A artista estreia no Sesc Ipiranga o solo autobiográfico “Azira’i”, centrado em sua relação com a mãe, a primeira mulher pajé da reserva de Cana Brava

Por Dirceu Alves Jr.

Em suas postagens no Instagram, a atriz Zahy Tentehar usa repetidas vezes uma legenda que diz “Eu não estava preparada, mas já me sinto pronta”. A frase chama a atenção dos seus quase 70 mil seguidores, e a artista indígena, de 34 anos, nascida e criada na reserva de Cana Brava, no Maranhão, afirma que se trata de uma perfeita tradução do seu entendimento de vida. “Sou assim mesmo, nunca preparada, mas sempre entregue às emoções, acredito que posso fazer e faço”, justifica. “A atuação, para mim, é um estado de presença.”

Indicada ao Prêmio Shell carioca de melhor atriz, Zahy é a protagonista do espetáculo Azira’i, dirigido por Denise Stutz e Duda Rios, que, depois de temporada no Rio de Janeiro, estreia no Teatro do Sesc Ipiranga nesta sexta, 8. O solo autobiográfico e musical é centrado na relação da artista e sua mãe, Azira’i, a primeira mulher pajé da aldeia maranhense, que, com seus conhecimentos sobre o mundo espiritual, usava as plantas, as mãos e o canto para a cura, o que lhe valeu o título de pajé suprema.

“O povo indígena é muito machista e isso faz parte da nossa cultura, mas minha mãe sempre ocupou um lugar fora dos padrões”, conta a filha, sobre Azira’i, que morreu em 2021. “Ela não tinha essa vaidade feminina de se olhar no espelho, usava camisas, shorts masculinos, andava descalça, o seu interesse era na espiritualidade.”

A atriz indígena Zahy Tentehar na peça Azira’i.

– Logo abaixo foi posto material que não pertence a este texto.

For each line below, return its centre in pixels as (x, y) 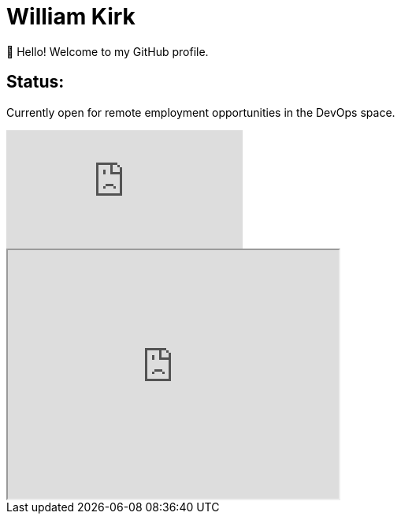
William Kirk (71, 17)
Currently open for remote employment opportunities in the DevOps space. (201, 112)
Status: (35, 82)
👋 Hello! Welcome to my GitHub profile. (108, 51)

Foto Daniel Barboza

Zahy, que construiu a dramaturgia junto da diretora Denise Stutz, percorre a história sob diferentes pontos de vista, como os dela própria, da mãe e de uma narradora, cantando ainda lamentos aprendidos na infância e canções originais compostas em parceria com Duda Rios, sob a direção musical de Elísio Freitas.

Parte do espetáculo é falado em ze’egete, a língua nativa da artista, e outra em português, idioma que ela só começou a dominar aos 10 anos. “O espetáculo tem técnica, ensaio, memorização de texto, mas, acima de tudo, é um ritual, porque toda arte, para mim, é um ritual”, define. “A cultura indígena é genuinamente teatral e, como aprendiz do que chamo de teatro da cidade, vejo o quanto já era uma atriz antes.”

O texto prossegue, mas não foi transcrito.